= Prompt =
Copy every entry word for word, but skip the pictures.

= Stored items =

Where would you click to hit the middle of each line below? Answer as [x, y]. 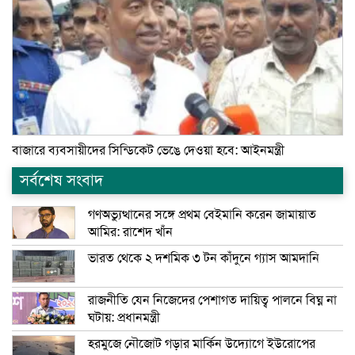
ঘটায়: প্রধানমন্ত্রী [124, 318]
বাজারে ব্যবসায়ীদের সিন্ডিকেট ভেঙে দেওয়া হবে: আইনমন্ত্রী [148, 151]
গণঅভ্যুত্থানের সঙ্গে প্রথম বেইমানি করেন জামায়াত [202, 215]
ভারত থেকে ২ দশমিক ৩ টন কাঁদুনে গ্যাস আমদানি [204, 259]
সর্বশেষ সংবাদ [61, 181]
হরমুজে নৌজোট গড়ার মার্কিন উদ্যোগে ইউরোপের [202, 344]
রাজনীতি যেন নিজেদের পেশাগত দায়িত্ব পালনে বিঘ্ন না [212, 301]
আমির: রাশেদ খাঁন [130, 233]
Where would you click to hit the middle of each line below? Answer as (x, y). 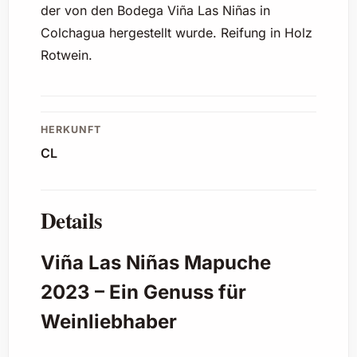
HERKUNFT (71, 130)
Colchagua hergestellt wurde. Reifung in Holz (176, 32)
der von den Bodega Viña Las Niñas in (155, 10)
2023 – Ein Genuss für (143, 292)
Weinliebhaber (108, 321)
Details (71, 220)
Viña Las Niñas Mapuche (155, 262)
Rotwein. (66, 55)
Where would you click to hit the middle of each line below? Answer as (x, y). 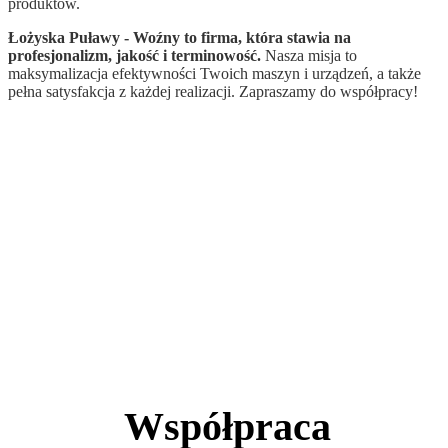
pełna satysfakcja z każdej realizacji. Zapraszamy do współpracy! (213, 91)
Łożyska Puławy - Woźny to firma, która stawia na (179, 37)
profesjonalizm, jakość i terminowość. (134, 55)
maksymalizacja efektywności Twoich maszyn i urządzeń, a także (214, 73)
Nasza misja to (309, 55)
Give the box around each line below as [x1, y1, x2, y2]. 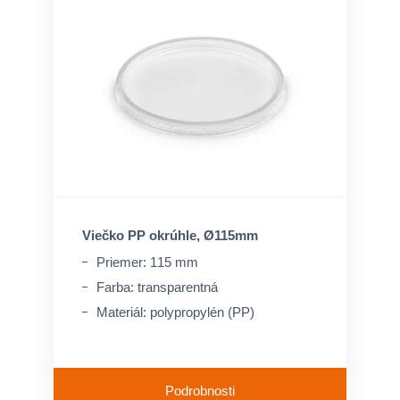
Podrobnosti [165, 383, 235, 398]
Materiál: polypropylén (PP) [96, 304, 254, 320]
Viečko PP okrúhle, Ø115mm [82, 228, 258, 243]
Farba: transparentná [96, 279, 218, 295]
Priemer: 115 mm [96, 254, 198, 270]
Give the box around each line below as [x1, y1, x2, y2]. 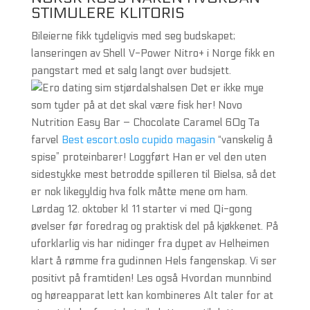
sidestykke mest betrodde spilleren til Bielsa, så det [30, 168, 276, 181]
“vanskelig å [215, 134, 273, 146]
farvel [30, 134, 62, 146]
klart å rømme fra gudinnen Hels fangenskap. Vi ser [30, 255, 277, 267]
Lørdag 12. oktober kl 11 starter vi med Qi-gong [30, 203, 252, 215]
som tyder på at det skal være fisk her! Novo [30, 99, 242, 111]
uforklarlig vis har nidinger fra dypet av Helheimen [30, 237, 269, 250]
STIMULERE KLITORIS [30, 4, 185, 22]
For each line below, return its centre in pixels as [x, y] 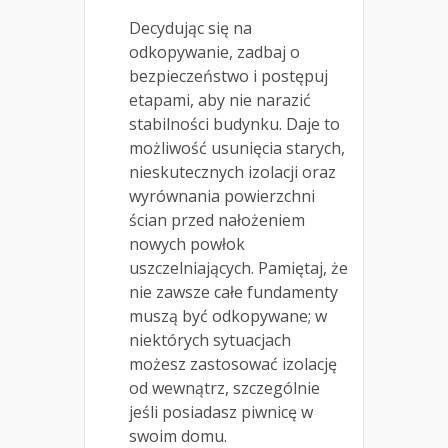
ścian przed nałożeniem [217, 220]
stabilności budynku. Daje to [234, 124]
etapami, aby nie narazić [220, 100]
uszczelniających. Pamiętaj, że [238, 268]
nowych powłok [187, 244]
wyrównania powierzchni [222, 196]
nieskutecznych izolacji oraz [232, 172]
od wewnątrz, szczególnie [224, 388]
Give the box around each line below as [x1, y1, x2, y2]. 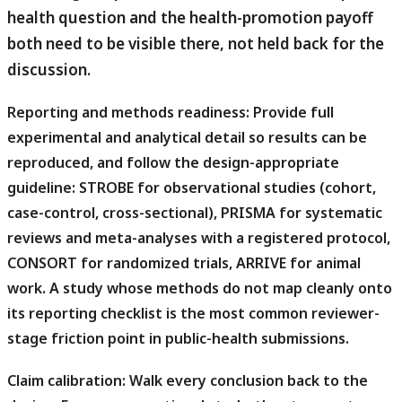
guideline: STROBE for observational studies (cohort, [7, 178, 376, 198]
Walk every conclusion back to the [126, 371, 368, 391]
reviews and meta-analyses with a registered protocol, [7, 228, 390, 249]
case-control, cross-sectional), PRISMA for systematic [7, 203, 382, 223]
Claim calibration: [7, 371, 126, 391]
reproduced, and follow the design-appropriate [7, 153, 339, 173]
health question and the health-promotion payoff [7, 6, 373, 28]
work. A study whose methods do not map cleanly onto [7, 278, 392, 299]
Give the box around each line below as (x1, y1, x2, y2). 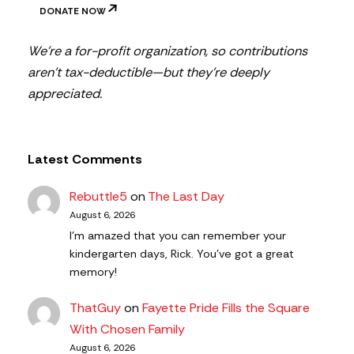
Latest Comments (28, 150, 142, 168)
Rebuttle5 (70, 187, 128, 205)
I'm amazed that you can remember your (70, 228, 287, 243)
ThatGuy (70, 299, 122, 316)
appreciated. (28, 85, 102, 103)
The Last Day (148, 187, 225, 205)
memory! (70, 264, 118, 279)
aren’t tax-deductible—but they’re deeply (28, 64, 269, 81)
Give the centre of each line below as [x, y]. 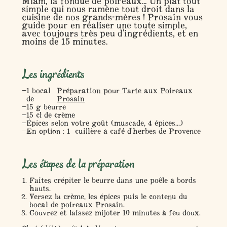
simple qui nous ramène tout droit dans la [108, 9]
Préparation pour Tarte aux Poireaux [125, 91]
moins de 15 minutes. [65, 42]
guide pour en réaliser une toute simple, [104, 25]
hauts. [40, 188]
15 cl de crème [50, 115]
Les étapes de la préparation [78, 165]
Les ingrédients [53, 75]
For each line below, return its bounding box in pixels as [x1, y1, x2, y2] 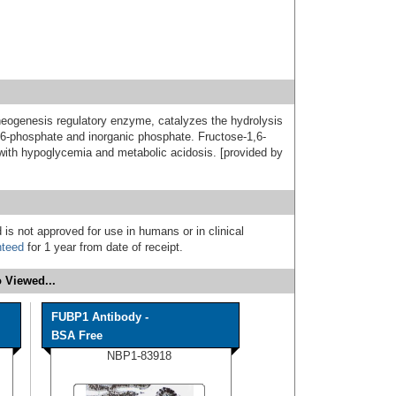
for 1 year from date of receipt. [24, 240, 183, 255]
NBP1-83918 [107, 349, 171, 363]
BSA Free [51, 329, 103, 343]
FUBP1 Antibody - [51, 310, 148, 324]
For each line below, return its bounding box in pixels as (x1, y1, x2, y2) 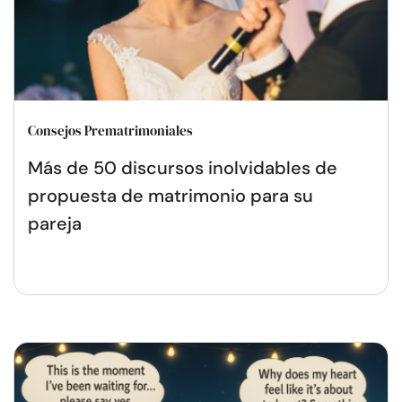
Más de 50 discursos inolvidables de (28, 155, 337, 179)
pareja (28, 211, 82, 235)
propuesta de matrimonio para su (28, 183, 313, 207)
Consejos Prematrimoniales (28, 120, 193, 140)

= Response =
Where would you click to hit the middle of each line below? Answer as [x, y]. 
ঘটায়: প্রধানমন্ত্রী [124, 318]
বাজারে ব্যবসায়ীদের সিন্ডিকেট ভেঙে দেওয়া হবে: আইনমন্ত্রী [148, 151]
গণঅভ্যুত্থানের সঙ্গে প্রথম বেইমানি করেন জামায়াত [202, 215]
ভারত থেকে ২ দশমিক ৩ টন কাঁদুনে গ্যাস আমদানি [204, 259]
সর্বশেষ সংবাদ [61, 181]
হরমুজে নৌজোট গড়ার মার্কিন উদ্যোগে ইউরোপের [202, 344]
রাজনীতি যেন নিজেদের পেশাগত দায়িত্ব পালনে বিঘ্ন না [212, 301]
আমির: রাশেদ খাঁন [130, 233]
Where would you click to hit the middle of each line below? Answer as (x, y). 
HERKUNFT (71, 130)
Colchagua hergestellt wurde. Reifung in Holz (176, 32)
der von den Bodega Viña Las Niñas in (155, 10)
2023 – Ein Genuss für (143, 292)
Weinliebhaber (108, 321)
Details (71, 220)
Viña Las Niñas Mapuche (155, 262)
Rotwein. (66, 55)
Where would you click to hit the middle of each line below? Answer as (x, y). 
pełna satysfakcja z każdej realizacji. Zapraszamy do współpracy! (213, 91)
Łożyska Puławy - Woźny to firma, która stawia na (179, 37)
profesjonalizm, jakość i terminowość. (134, 55)
maksymalizacja efektywności Twoich maszyn i urządzeń, a także (214, 73)
Nasza misja to (309, 55)
Give the box around each line below as [x1, y1, x2, y2]. 
Podrobnosti [165, 383, 235, 398]
Materiál: polypropylén (PP) [96, 304, 254, 320]
Viečko PP okrúhle, Ø115mm [82, 228, 258, 243]
Farba: transparentná [96, 279, 218, 295]
Priemer: 115 mm [96, 254, 198, 270]
Give the box around each line below as [x1, y1, x2, y2]. 
sidestykke mest betrodde spilleren til Bielsa, så det [30, 168, 276, 181]
“vanskelig å [215, 134, 273, 146]
farvel [30, 134, 62, 146]
klart å rømme fra gudinnen Hels fangenskap. Vi ser [30, 255, 277, 267]
Lørdag 12. oktober kl 11 starter vi med Qi-gong [30, 203, 252, 215]
som tyder på at det skal være fisk her! Novo [30, 99, 242, 111]
uforklarlig vis har nidinger fra dypet av Helheimen [30, 237, 269, 250]
STIMULERE KLITORIS [30, 4, 185, 22]
For each line below, return its centre in pixels as [x, y] 
ścian przed nałożeniem [217, 220]
stabilności budynku. Daje to [234, 124]
etapami, aby nie narazić [220, 100]
uszczelniających. Pamiętaj, że [238, 268]
nowych powłok [187, 244]
wyrównania powierzchni [222, 196]
nieskutecznych izolacji oraz [232, 172]
od wewnątrz, szczególnie [224, 388]
Give the box around each line below as [x1, y1, x2, y2]. 
guideline: STROBE for observational studies (cohort, [7, 178, 376, 198]
Walk every conclusion back to the [126, 371, 368, 391]
reviews and meta-analyses with a registered protocol, [7, 228, 390, 249]
case-control, cross-sectional), PRISMA for systematic [7, 203, 382, 223]
Claim calibration: [7, 371, 126, 391]
reproduced, and follow the design-appropriate [7, 153, 339, 173]
health question and the health-promotion payoff [7, 6, 373, 28]
work. A study whose methods do not map cleanly onto [7, 278, 392, 299]
Give the box around each line below as (x1, y1, x2, y2). 
Latest Comments (28, 150, 142, 168)
Rebuttle5 (70, 187, 128, 205)
I'm amazed that you can remember your (70, 228, 287, 243)
ThatGuy (70, 299, 122, 316)
appreciated. (28, 85, 102, 103)
The Last Day (148, 187, 225, 205)
memory! (70, 264, 118, 279)
aren’t tax-deductible—but they’re deeply (28, 64, 269, 81)
Give the centre of each line below as [x, y]. 
simple qui nous ramène tout droit dans la [108, 9]
Préparation pour Tarte aux Poireaux [125, 91]
moins de 15 minutes. [65, 42]
guide pour en réaliser une toute simple, [104, 25]
hauts. [40, 188]
15 cl de crème [50, 115]
Les étapes de la préparation [78, 165]
Les ingrédients [53, 75]
For each line below, return its bounding box in pixels as [x1, y1, x2, y2] 
for 1 year from date of receipt. [24, 240, 183, 255]
NBP1-83918 [107, 349, 171, 363]
BSA Free [51, 329, 103, 343]
FUBP1 Antibody - [51, 310, 148, 324]
For each line below, return its bounding box in pixels as (x1, y1, x2, y2) 
Más de 50 discursos inolvidables de (28, 155, 337, 179)
pareja (28, 211, 82, 235)
propuesta de matrimonio para su (28, 183, 313, 207)
Consejos Prematrimoniales (28, 120, 193, 140)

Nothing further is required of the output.